__WHAT YOU HAVE TO DO__: Only the lines below, from the one with "possible. (34, 1016)" through the one with "center wire surrounded", are to be written out, exactly.

__GIVEN INFORMATION__:
________________________

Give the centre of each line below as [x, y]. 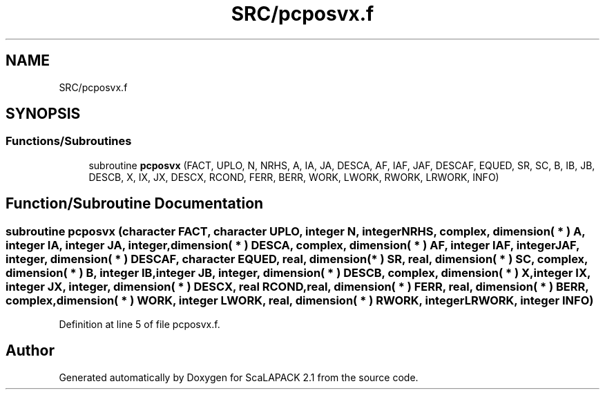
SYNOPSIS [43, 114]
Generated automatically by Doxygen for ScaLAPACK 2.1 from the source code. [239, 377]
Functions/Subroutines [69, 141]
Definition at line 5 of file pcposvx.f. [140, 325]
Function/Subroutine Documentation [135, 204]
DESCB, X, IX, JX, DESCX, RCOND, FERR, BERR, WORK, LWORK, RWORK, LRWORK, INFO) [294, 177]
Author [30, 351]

________________________

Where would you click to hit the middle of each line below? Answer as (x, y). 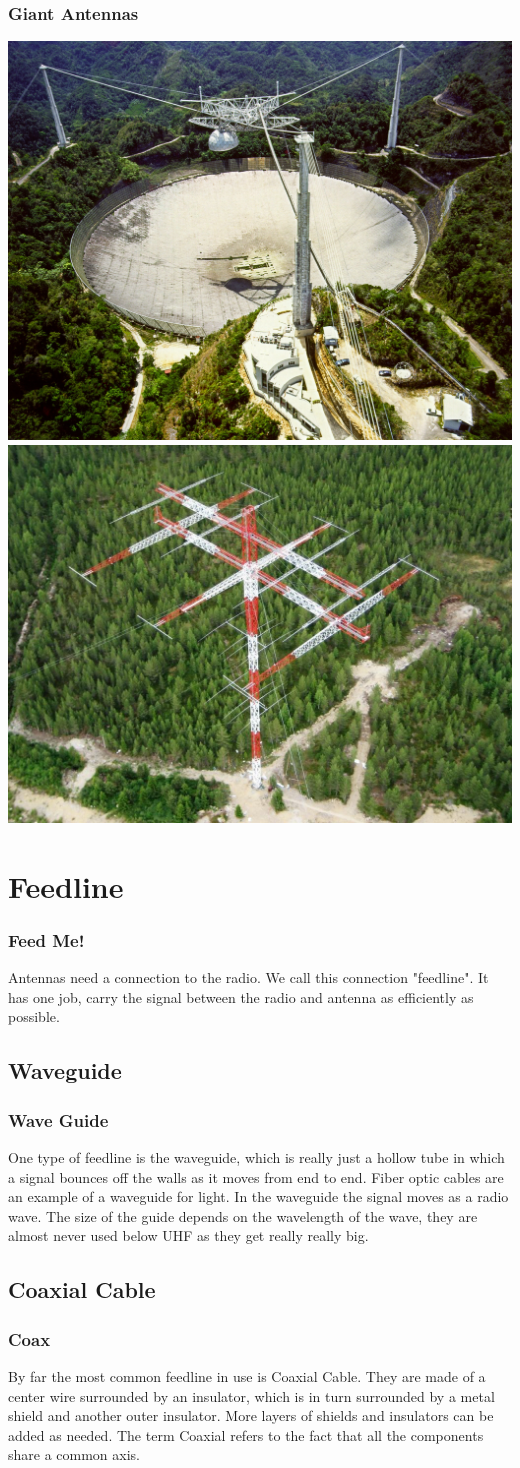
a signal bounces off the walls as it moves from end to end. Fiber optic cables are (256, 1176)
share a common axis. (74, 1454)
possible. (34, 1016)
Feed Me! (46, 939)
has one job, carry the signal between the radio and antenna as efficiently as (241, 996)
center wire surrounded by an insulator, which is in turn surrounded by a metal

________________________

__TASK SOLUTION__:
possible. (34, 1016)
Feed Me! (46, 939)
has one job, carry the signal between the radio and antenna as efficiently as (241, 996)
center wire surrounded by an insulator, which is in turn surrounded by a metal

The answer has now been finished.